Stamford Health is a member of the
National Osteoporosis Foundation's Professional Partners Network®.

Risk factors for osteoporosis

Ask yourself the following questions. If any of them apply, you could be at risk for both osteoporosis and fracture.

  • Are you a woman post menopause, or older than 65?
  • Have you had your ovaries removed?
  • Are you a man older than 70?
  • Are you underweight for your height?
  • Have you taken steroids (prednisone, cortisone, etc.) for more than three months?
  • Do you have chronic kidney, liver, intestinal or lung disease?
  • Do you have a history of endocrine disorders (thyroid, pituitary, adrenal, parathyroid, ovary or testes)?
  • Do you have rheumatoid arthritis?
  • Have you had fracture (without trauma) at age 40 or above?
  • Have you lost more than 1.5 inches of height?
  • Do you now smoke cigarettes, or have a long history of smoking, even if you have quit?
  • Do you drink, on average, more than 2 drinks of alcohol per day?
  • Do you have a family history of fractures related to osteoporosis, like a relative with a hip, spine or wrist fracture?
  • Do you have low calcium intake?
  • Do you have a generally sedentary lifestyle?
  • Do you have a medical condition that has caused immobility for six months or more?
  • Are you taking any medications that could cause bone loss (for example, antacids for gastroesophageal reflux; aromatase inhibitors; some chemotherapies; and certain diabetes and anti-seizure medications)?

How is bone loss or osteoporosis diagnosed?

Unfortunately, osteoporosis is usually symptom-free until a fracture occurs.
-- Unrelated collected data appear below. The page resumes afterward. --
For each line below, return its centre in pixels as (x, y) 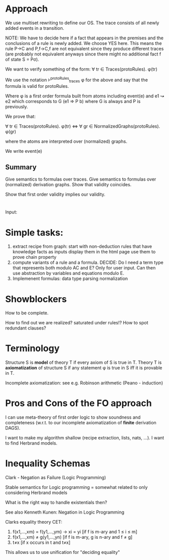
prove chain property (34, 257)
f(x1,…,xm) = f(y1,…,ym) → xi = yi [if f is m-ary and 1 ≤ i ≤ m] (75, 532)
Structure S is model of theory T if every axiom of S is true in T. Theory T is (83, 362)
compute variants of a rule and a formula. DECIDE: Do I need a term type (88, 262)
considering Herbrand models (36, 493)
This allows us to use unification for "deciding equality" (63, 552)
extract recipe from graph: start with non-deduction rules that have (82, 246)
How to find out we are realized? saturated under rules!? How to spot (77, 323)
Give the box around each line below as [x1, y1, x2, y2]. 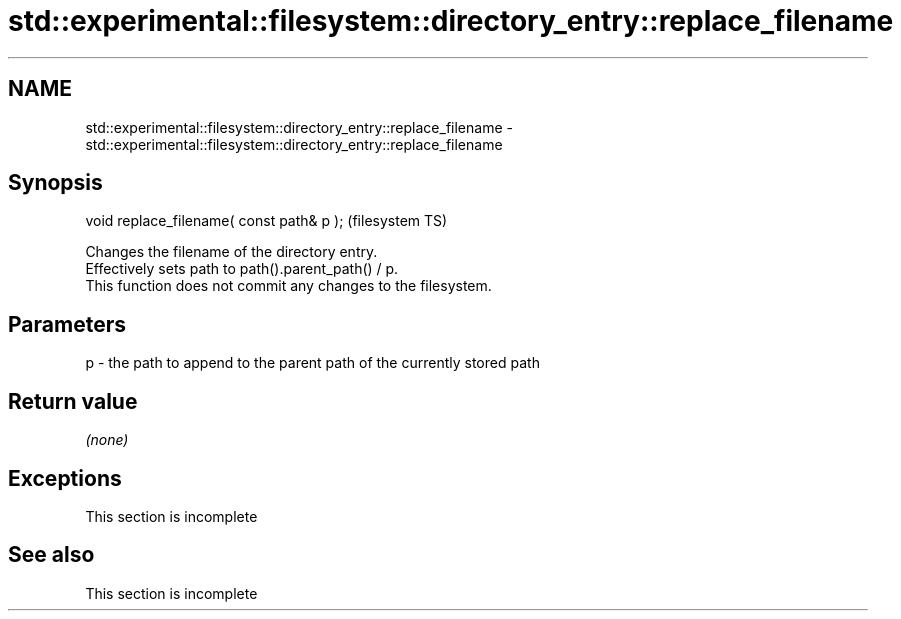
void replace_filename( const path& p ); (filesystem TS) [85, 212, 448, 230]
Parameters [8, 311, 126, 337]
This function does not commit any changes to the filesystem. [85, 277, 492, 295]
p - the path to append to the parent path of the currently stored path [85, 354, 540, 372]
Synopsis [8, 170, 103, 196]
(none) [85, 431, 129, 449]
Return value [8, 388, 138, 414]
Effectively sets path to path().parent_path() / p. [85, 260, 399, 278]
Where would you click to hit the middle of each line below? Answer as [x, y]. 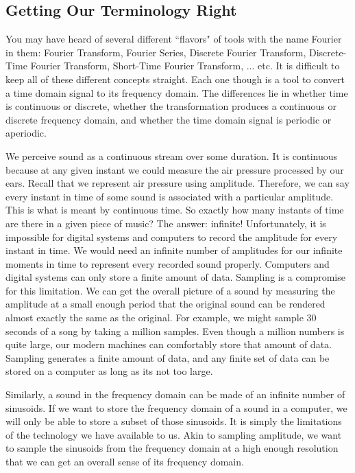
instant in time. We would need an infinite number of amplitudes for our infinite [174, 250]
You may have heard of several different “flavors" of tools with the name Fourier [174, 39]
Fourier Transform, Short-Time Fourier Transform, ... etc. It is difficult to [185, 66]
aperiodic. [26, 133]
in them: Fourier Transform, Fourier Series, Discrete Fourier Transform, [156, 52]
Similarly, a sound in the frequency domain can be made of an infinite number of [175, 394]
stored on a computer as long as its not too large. [109, 371]
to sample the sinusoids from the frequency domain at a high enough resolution [172, 448]
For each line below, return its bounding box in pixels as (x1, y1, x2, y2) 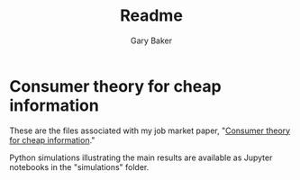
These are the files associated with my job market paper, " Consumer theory (9, 125, 291, 136)
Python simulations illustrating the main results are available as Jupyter (9, 152, 273, 163)
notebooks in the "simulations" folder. (9, 161, 150, 172)
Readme (120, 5, 183, 26)
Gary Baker (130, 35, 173, 46)
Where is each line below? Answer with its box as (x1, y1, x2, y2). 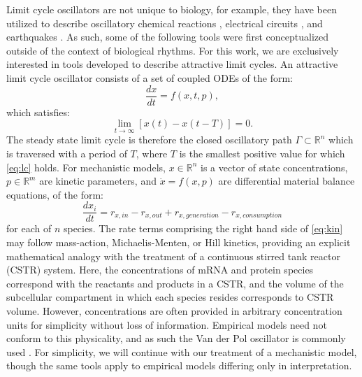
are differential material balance (218, 173, 355, 188)
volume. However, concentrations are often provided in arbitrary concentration (6, 304, 342, 318)
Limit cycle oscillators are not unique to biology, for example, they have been (6, 2, 337, 16)
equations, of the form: (6, 187, 103, 201)
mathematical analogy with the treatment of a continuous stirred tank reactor (6, 248, 340, 263)
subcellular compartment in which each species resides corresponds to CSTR (6, 290, 334, 304)
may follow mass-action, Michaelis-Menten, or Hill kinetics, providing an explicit (6, 235, 351, 250)
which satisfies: (6, 104, 70, 119)
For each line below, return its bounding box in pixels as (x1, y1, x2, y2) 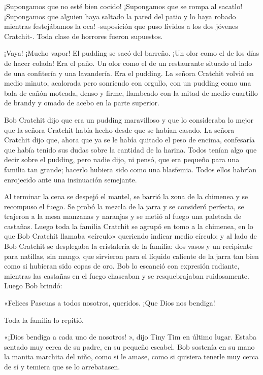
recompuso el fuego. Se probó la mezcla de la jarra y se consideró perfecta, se (4, 201, 244, 211)
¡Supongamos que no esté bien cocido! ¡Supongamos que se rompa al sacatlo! (4, 1, 243, 11)
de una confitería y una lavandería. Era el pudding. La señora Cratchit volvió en (4, 67, 254, 78)
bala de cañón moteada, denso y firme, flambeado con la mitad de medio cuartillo (4, 87, 258, 98)
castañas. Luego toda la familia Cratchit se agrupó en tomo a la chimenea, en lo (4, 220, 253, 231)
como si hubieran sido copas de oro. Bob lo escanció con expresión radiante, (4, 260, 240, 271)
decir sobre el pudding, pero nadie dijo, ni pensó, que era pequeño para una (4, 154, 240, 165)
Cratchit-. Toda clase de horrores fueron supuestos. (4, 30, 163, 41)
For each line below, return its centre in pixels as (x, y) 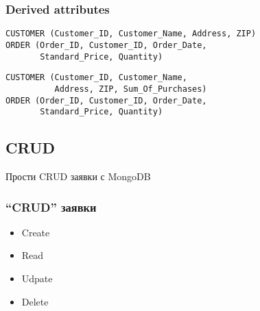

There are several diagnostic tools that are used to detect risk:

  • If you are at risk, the bone mineral density test (BMD), or DEXA, is a quick, very low-dose x-ray examination of the hips, spine, and forearm. This test evaluates your individual bone density to determine whether the amount of bone mineral you have is normal or low.
  • Our team of team of doctors specializing in bone loss will use these results, as well as your personal and family history, to guide further testing. Depending on your set of circumstances, we may include a blood test or Vertebral Fracture Assessment.

Using all of these tools, we will assess your individual risk of fracture and determine if treatment is necessary. Even if treatment is not indicated, we will provide you with tools for prevention and continued monitoring of your bone health.

Is osteoporosis preventable and treatable?

Although there is no "cure’" for osteoporosis and some bone loss with aging is expected, there are steps you can take to prevent, slow or stop its progress, and most importantly, prevent fractures.

In some cases, you may even be able to improve bone density and reverse at least some of the bone loss. Getting enough calcium and vitamin D are essential to bone health. There are also medications that can reduce the risk of broken bones. These medicines either (1) slow or stop bone loss or (2) rebuild bone. Our endocrinologists customize an individualized treatment plan that might include non-medical therapies (for example, diet and fitness) as well as medical therapies for individuals that would benefit. We offer all FDA approved medications in our office, including Reclast® (zoledronic acid), an annual treatment for prevention of fractures, Prolia® and Forteo®.

Non-medical therapies:

  • An individualized supplementation regimen based on your medical history and laboratory values.
  • Working on fall reduction strategies.
  • We may recommend physical and occupational therapy along with walking aids and other assistive devices.
  • Weight-bearing (working your muscles and bones against gravity), muscle-strengthening exercise and balance training.

Follow-up care:

    • If you don’t need medical therapies at your initial evaluation, we’ll re-evaluate your situation when appropriate.
    • If you take medications for bone health, we recommend periodic lab and bone density testing.
    • If your symptoms change, we may test your bone health more frequently. Changes we look for include progressive height loss, new back pain, differences in your posture or new findings on x-ray or laboratory tests.
    • As part of our commitment to your bone health, we believe in a regular (annual) assessment of how you are doing with the recommended therapies and treatments.